Gerek 1992'de Yazıcıoğlu'nun açıkladığı Milli Mutabakat metnindeki “Allah'ın birliği ve risalesi dışında her türlü farklılığın; her türlü görüş ve kavrayış biçiminin meşru kabul edilmesi” şeklindeki sivil yaklaşım ve gerekse partisinin 1993'te yaptığı ilk kurultayda açılan “Allah Yolunda Ezelden Gelip Ebede Gidenleriz”, “Çağımız İslam'da Birliktir”, “Ne AGİK, Ne AT; Yaşasın İslam Birliği” pankartları, 1977 Ankara Konak Sineması'nda önerilen ülkücü anlayışın devamından başka bir şey değildir.

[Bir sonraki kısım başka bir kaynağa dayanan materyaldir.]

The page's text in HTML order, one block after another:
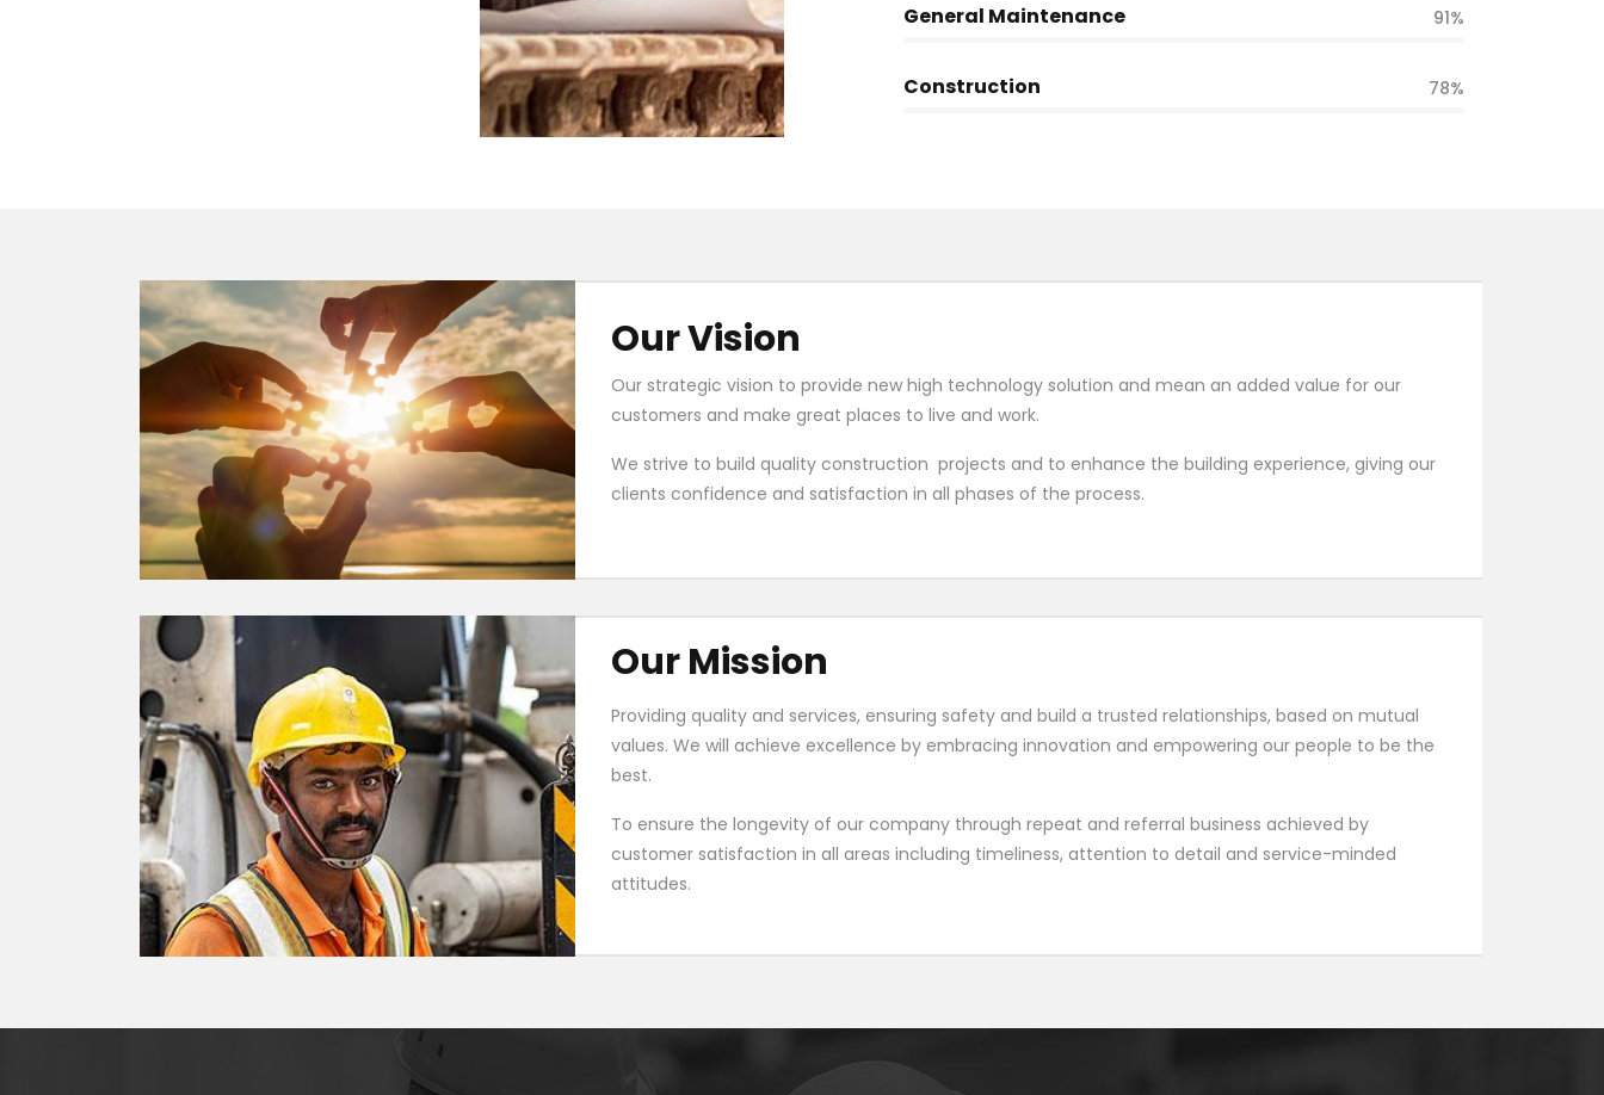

Ortodoks ülkücü yapıdan yıkıcı eleştiriler yaparak kopan bu damarın oturduğu ana zemin her şeyden önce resmî ideoloji, statüko karşıtlığıdır.

70'lerden Milli Mutabakat Metni'ne, 28 Şubat ve 27 Nisan e-muhtırasında takınılan darbe karşıtı sivil tutumdan 2010 anayasa referandumuna kadar uzanan tarihsel bir çizgi var önümüzde.

Ancak güçlü kuramsal metinleri olmayan ve entelektüel unsurlarını kaybeden bu yapının zaman zaman zihnî geri dönüşler yaşadığını görüyoruz.

İslam'la biçimlenmiş Türk tarihinin, kimliğinin yok sayılarak, yeni bir ulus yaratmanın zeminini üretmeye dönük bozkurt, Ergenekon gibi Avrupa tarzı uluslaştırmayla mito-politik araçlara geri dönen, Türkçüler gününü kutlamaya başlayan, son kurultaylarında salona devasa bozkurt resimleri asan, “varlığım Türk varlığına armağan olsun” türü resmi ideolojinin argümanlarını kullanan bu yapının kısaca anlatmaya çalıştığım ve Anadolu sosyolojisine yaslanan ülkücülükten uzaklaşan boşlukları var.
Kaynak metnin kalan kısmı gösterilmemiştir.